2. Could anything in our create call (`auto_destroy: true`, `restart.policy: "no"`, performance-4x / 32 GB guest) delay placement?
3. Is there a supported way to detect that a `created → started` transition is stalling (an event/state we can poll), so we can destroy + recreate instead of waiting? Today we poll `GET /machines/{id}` `state`, but a Machine stuck in `created` looks "in progress," so we can't tell "still pulling image" from "stuck."
4. Was there any known placement/capacity event in `iad` around **2026-06-22 14:58–17:19 UTC**?

Thanks in advance — happy to provide more detail.

Hi! The machine gets created but isn’t ready to boot until its rootfs is prepared, which requires pulling the image from registry and unpacking it on disk. If these operations are slow, then that can explain the 2h delay. 2h is totally abnormal and excessive though. We’re looking at this and a couple other reports of machine creation slowness in iad today so we can fix this, but one thing you can do is use a different region. or add a bit of logic to more quickly time out and fall back to creating another machine instead.

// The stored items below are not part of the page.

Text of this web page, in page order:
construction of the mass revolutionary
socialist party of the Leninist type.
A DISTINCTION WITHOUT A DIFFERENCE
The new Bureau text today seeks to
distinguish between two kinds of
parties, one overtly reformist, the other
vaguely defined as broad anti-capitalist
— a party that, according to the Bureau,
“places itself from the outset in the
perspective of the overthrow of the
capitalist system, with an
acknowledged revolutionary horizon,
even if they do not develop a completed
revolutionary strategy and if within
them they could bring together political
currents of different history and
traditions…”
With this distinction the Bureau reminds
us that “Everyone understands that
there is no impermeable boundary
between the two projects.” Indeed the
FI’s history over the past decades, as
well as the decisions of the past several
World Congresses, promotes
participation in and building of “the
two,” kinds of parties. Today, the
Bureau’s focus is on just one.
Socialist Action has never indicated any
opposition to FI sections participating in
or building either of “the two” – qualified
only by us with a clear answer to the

Nothing in the create call would have caused this delay - it was 100% slow machine preparation.

There’s no real way to detect a stall here - you can call the wait api endpoint with a time you’re willing to wait (https://fly.io/docs/machines/api/machines-resource/#wait-for-a-machine-to-reach-a-specified-state). If it times out, fly machine destroy --force it and create a new one. If your machine creates are time-sensitive, you can combine a bit of logic that does this with perhaps a pool of pre-created machines so the impact of slow creates happens outside your critical path.

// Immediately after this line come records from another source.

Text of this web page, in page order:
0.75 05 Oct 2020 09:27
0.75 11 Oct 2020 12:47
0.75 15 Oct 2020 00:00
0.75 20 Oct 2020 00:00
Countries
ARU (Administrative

Let me know if this helps!

Thanks for confirming — good to know it’s a broader IAD issue you’re already tracking, and that nothing in our create call was at fault.

On our side we’ll add a timeout + fallback: use the Machines wait?state=started endpoint with a bounded timeout, and if it’s exceeded, destroy --force and recreate (our sibling machines booted in seconds, so a recreate should recover quickly). We’ll keep a region switch as a secondary fallback for time-sensitive jobs.

If it helps correlate the IAD investigation, here are the relevant machines in zeroclaw-executor-prod from that window (all iad, same image/guest):

  • Stuck: 85e209f4471518 — created 2026-06-22 14:58:49 UTC, first boot 17:19:31 UTC (~2h20m).
  • Healthy siblings created around the same time booted in ~14s–2m.

Happy to share more machine IDs / timestamps if useful. Would appreciate a note here once the IAD fix lands. Thanks again for the quick response!